Content starts

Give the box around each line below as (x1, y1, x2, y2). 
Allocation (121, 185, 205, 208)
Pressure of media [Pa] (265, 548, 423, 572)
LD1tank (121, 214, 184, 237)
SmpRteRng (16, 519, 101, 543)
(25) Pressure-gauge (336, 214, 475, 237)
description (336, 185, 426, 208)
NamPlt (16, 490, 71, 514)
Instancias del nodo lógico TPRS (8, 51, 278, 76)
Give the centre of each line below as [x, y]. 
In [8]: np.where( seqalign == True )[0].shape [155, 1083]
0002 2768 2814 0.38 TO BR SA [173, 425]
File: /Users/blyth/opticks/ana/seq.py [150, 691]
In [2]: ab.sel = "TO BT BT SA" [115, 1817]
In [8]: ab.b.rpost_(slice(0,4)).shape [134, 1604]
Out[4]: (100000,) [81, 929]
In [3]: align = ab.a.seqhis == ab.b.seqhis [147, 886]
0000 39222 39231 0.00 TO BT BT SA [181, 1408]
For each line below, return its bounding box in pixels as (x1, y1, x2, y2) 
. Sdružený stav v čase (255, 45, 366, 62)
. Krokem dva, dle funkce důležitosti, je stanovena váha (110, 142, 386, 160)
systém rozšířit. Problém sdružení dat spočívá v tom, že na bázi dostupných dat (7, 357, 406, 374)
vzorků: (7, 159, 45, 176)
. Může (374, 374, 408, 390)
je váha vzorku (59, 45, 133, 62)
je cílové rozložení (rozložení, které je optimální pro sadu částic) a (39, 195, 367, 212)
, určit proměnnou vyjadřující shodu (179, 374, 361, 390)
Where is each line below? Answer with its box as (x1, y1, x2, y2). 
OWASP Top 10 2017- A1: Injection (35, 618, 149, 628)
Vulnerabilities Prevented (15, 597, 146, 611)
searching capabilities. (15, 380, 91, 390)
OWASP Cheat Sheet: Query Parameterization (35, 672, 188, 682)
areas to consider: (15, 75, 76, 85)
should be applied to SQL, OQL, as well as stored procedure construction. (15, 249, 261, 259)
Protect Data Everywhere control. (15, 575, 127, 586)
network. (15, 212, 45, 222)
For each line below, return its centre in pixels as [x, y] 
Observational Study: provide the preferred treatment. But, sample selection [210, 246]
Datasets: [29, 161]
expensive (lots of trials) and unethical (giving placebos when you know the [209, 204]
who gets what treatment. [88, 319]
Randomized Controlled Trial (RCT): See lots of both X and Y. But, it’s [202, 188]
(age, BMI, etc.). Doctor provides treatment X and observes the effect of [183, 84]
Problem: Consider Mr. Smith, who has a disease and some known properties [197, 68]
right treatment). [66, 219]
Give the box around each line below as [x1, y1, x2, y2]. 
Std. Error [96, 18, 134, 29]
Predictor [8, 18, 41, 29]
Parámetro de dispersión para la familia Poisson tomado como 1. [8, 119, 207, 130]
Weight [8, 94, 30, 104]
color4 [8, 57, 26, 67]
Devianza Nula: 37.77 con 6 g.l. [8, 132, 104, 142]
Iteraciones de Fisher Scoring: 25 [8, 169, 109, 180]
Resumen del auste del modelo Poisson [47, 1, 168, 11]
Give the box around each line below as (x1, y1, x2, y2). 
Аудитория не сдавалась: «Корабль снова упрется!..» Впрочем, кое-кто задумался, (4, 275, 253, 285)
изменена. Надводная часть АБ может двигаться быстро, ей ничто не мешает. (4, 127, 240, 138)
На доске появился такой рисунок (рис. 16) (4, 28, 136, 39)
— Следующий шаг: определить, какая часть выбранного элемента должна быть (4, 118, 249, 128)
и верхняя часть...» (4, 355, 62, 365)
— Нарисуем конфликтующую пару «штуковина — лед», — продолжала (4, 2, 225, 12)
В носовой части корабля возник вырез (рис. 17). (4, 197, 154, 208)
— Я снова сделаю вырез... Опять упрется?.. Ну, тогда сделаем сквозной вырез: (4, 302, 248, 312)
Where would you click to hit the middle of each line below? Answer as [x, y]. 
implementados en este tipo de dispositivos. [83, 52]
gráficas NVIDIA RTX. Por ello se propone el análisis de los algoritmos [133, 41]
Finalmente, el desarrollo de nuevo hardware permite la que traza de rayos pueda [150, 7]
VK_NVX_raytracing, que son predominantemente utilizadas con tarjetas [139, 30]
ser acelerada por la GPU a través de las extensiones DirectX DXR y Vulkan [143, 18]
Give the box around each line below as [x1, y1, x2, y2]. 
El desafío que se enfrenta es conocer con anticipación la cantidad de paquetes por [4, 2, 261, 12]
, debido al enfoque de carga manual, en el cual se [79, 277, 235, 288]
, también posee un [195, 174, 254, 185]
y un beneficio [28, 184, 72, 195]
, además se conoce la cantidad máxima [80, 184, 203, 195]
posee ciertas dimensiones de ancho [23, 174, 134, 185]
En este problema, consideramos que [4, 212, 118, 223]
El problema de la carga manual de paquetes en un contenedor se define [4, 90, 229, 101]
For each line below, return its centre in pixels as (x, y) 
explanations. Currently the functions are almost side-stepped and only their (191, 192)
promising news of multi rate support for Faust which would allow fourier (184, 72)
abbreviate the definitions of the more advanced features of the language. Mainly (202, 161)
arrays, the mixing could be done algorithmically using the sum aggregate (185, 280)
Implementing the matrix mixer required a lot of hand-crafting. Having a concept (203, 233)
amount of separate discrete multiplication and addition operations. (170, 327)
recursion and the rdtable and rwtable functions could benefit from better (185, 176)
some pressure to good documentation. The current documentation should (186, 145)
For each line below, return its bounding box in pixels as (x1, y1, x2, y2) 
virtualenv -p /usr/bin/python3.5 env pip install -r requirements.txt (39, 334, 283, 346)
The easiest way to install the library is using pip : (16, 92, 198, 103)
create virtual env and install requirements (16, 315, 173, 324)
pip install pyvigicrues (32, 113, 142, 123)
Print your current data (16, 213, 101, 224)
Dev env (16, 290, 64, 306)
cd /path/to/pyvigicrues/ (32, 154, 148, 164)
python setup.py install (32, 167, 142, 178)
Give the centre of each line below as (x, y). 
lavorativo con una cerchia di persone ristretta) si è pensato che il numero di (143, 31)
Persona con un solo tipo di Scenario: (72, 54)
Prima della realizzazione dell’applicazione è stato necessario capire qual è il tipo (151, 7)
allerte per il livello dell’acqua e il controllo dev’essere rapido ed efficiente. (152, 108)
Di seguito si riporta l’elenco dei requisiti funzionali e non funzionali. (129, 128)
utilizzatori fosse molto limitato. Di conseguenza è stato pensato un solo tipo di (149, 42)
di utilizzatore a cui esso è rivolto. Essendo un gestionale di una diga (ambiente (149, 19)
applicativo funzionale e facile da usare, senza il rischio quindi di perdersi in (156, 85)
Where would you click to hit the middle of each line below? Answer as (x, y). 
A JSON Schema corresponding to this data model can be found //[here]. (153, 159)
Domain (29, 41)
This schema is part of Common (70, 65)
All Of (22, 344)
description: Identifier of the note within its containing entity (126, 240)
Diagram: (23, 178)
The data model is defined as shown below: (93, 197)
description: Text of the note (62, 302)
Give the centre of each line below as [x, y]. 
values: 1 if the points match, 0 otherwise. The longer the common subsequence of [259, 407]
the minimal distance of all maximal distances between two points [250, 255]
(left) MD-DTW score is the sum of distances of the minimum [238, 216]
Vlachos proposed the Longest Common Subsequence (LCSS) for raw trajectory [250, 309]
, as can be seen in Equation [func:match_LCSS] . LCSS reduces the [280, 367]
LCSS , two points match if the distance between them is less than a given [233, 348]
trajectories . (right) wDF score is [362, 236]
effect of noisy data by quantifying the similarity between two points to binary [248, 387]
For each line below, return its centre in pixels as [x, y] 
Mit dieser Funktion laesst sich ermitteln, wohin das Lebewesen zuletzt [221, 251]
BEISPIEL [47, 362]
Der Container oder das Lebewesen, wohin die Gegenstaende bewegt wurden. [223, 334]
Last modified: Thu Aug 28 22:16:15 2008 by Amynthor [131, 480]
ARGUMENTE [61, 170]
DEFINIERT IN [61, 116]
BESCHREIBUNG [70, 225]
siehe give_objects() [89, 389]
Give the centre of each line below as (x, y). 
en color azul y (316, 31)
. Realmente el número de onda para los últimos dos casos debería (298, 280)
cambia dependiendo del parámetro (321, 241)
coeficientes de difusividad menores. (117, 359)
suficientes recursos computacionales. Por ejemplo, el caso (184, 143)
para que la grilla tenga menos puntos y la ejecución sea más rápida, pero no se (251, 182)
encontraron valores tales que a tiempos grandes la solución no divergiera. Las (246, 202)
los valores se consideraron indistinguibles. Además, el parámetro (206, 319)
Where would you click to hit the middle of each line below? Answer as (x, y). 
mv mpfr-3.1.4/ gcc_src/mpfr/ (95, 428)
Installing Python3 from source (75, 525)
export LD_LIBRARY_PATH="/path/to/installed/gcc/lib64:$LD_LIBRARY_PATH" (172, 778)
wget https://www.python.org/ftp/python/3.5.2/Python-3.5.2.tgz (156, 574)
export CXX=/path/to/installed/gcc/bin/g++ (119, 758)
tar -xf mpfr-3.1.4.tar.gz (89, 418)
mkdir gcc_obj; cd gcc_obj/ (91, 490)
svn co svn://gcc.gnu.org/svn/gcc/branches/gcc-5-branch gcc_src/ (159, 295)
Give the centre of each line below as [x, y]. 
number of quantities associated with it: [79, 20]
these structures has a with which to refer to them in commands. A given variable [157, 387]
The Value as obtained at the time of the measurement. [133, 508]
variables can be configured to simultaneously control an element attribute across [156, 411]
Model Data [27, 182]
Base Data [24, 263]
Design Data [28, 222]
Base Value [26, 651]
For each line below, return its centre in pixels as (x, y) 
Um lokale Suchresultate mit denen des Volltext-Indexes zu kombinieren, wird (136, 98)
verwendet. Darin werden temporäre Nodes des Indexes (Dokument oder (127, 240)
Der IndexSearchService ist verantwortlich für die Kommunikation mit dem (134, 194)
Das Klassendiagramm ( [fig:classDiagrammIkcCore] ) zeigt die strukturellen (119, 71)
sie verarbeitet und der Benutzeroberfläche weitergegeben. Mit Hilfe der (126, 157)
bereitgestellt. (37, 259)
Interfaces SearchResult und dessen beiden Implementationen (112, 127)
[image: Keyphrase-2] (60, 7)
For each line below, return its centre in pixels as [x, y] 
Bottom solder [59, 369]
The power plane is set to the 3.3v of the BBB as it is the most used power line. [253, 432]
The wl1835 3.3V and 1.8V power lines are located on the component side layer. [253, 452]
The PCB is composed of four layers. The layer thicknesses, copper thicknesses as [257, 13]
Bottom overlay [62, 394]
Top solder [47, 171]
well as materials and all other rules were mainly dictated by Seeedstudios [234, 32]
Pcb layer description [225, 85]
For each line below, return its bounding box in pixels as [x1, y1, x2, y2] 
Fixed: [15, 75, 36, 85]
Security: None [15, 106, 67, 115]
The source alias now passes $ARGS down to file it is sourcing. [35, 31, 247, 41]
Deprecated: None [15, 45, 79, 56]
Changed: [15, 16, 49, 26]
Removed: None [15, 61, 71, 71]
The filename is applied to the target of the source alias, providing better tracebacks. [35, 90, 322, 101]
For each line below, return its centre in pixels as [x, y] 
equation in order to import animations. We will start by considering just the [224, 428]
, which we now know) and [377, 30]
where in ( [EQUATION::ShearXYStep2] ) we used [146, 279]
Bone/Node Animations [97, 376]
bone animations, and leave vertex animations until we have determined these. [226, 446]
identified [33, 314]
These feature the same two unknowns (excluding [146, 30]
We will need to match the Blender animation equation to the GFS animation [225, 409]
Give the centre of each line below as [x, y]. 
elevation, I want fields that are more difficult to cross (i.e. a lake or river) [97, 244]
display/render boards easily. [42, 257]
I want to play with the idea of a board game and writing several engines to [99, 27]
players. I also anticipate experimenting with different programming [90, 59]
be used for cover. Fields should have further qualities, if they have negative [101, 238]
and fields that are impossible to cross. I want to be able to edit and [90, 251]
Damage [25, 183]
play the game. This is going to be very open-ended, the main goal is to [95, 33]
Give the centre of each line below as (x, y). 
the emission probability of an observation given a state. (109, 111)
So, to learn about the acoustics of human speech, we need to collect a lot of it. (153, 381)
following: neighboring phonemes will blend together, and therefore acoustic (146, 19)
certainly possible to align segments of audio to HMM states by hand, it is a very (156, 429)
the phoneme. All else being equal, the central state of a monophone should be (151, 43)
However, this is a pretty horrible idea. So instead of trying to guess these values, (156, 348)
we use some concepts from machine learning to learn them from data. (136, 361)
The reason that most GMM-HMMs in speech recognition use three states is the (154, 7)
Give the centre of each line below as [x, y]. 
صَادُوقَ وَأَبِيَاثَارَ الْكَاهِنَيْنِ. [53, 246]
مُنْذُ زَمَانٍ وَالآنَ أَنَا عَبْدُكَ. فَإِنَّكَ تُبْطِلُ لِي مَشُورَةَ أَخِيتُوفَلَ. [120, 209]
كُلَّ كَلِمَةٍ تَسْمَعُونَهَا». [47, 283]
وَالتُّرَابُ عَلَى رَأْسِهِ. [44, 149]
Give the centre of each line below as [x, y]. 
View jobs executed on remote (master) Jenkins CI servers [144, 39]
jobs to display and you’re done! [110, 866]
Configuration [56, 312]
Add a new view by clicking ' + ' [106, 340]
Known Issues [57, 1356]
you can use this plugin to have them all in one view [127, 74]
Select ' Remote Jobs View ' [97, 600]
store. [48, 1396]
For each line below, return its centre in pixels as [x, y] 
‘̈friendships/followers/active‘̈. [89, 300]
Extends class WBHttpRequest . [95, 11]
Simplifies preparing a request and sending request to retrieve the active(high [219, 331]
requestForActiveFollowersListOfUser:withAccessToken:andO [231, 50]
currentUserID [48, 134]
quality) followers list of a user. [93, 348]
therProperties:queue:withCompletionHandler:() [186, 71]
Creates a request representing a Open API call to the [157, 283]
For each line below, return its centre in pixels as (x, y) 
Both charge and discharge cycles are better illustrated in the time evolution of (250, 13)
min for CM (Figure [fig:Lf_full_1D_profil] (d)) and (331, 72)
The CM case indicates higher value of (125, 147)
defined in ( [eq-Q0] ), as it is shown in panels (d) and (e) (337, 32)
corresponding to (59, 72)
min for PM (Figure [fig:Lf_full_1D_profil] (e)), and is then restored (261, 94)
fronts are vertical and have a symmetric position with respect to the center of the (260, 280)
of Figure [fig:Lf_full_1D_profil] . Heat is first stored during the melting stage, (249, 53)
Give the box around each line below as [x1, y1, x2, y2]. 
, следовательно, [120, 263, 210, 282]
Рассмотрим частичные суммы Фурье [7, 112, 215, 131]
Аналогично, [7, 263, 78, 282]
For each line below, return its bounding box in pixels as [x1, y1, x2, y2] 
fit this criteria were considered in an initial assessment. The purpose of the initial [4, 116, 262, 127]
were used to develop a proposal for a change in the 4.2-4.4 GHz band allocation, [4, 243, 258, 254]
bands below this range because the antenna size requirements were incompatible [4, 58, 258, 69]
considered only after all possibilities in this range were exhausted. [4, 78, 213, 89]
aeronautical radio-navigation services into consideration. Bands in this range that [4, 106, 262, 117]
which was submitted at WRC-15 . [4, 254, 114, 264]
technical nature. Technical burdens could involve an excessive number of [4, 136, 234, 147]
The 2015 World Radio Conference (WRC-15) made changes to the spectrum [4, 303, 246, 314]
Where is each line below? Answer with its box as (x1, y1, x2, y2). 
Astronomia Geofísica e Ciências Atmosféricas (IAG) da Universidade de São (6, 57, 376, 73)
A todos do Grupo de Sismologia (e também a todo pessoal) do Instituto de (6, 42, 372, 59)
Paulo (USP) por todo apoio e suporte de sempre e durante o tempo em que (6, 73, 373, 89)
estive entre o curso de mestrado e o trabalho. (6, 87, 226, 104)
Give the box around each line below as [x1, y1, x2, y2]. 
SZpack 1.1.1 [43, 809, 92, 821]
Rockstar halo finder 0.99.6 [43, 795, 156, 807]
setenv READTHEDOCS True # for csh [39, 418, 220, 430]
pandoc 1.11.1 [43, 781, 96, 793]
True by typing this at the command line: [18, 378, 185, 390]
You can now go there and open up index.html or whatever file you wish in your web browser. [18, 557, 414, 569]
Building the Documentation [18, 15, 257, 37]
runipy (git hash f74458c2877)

Content ends

Give back the records above exactly, limited to the lines between the one holding "virtualenv -p /usr/bin/python3.5" and the one holding "Persona con un", inclusive.

virtualenv -p /usr/bin/python3.5 env pip install -r requirements.txt (39, 334, 283, 346)
The easiest way to install the library is using pip : (16, 92, 198, 103)
create virtual env and install requirements (16, 315, 173, 324)
pip install pyvigicrues (32, 113, 142, 123)
Print your current data (16, 213, 101, 224)
Dev env (16, 290, 64, 306)
cd /path/to/pyvigicrues/ (32, 154, 148, 164)
python setup.py install (32, 167, 142, 178)
Give the centre of each line below as (x, y). 
lavorativo con una cerchia di persone ristretta) si è pensato che il numero di (143, 31)
Persona con un solo tipo di Scenario: (72, 54)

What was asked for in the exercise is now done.